В Чино мы свернули с автострады и направились на юг. Я старалась запомнить дорогу, чтобы сориентироваться, когда увижу ее во сне. Мы проехали престижные районы, потом не очень престижные, потом новостройки, чередующиеся со складами лесоматериалов и пунктами аренды сельскохозяйственной техники. Наконец совсем выехали из города и понеслись по дорогам без указателей. За окном промелькнуло лишь несколько маленьких молочных ферм, обдавая нас запахом навоза.
Справа показался комплекс каких-то зданий.
— Нам сюда? — спросила я девочку рядом со мной.
— Это ОДМ.
Я непонимающе помотала головой.
— Орган по делам молодежи.
Дети не отрывали от него мрачного взгляда, пока здания не исчезли из виду. Мы тоже могли бы оказаться здесь, за колючей проволокой. В гробовом молчании проехали мимо мужского отделения «Калифорния Инститьюшн», показавшегося в полях, в стороне от дороги. Потом мы свернули на покрытый свежим асфальтом проезд, мелькнул магазинчик с плакатом «Упаковка "Будвайзера" — $5.99». Я хотела запомнить все. Дети взялись за свои рюкзачки и сумки.
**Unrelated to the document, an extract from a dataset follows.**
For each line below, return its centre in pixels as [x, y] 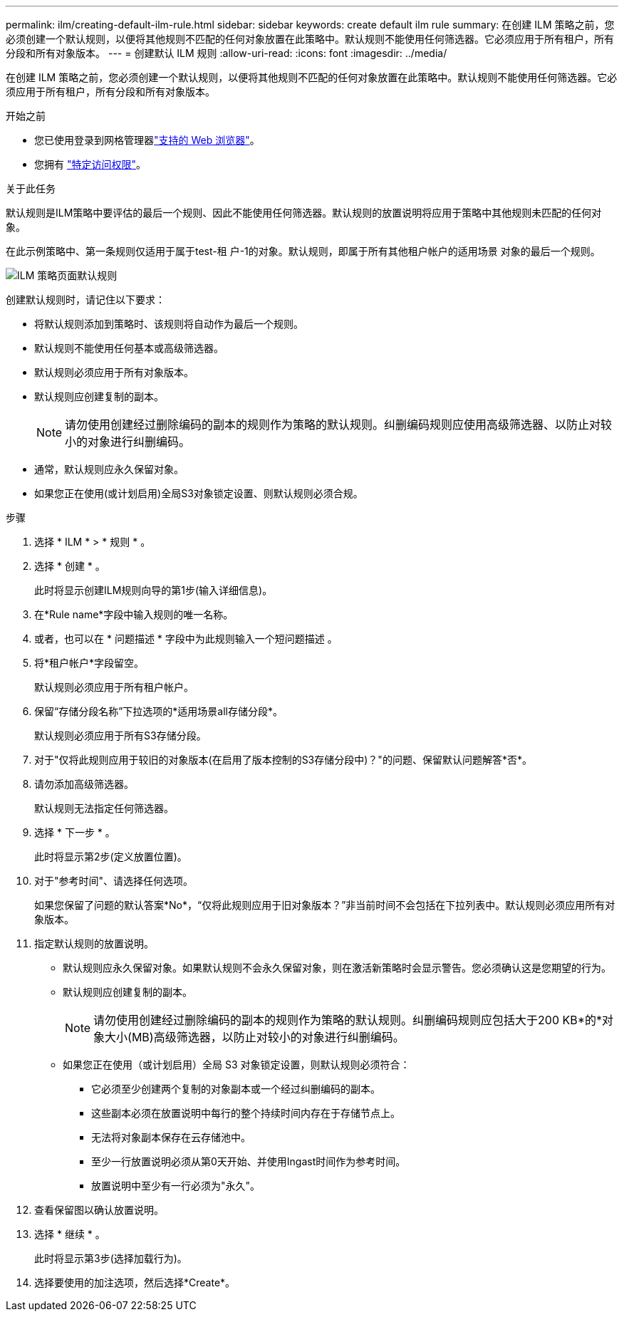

Стало видно тюрьму — дымовая труба, водонапорная башня, вышка. Здание, обшитое алюминием, как трейлер Старр. Это было совсем не похоже на то, что я себе представляла. Мне мерещились сцены «Любителя птиц из Алькатраса» и «Я хочу жить!» с матерью вместо Сьюзен Хейуорд. Между невысокими кирпичными зданиями тюрьмы были большие лужайки, засаженные деревьями, с клумбами роз и зеленой газонной травой. Это напоминало бы скорее провинциальную школу, чем тюрьму, если бы не вышки с охранниками, не колючая проволока.
На деревьях хрипло орали вороны. Словно рвали что-то на части — не для еды, так, для развлечения. Мы вошли в будку охраны, назвали свои фамилии. Нас пропустили сквозь рамку металлоискателя, проверили сумки. У одной девочки отобрали пакет. Никаких передач, все только по почте. Посылки разрешаются четыре раза в год. Лязг тяжелой двери за спиной заставил нас вздрогнуть. Теперь мы были в тюрьме.
Мне велели сесть за оранжевый летний столик под деревом и ждать. Тошнота от поездки в фургоне еще не прошла, я сильно волновалась. Я не знала даже, смогу ли узнать ее. Было холодно, жалко, что свитер остался в трейлере. Что она скажет, увидев меня в лифчике и на каблуках?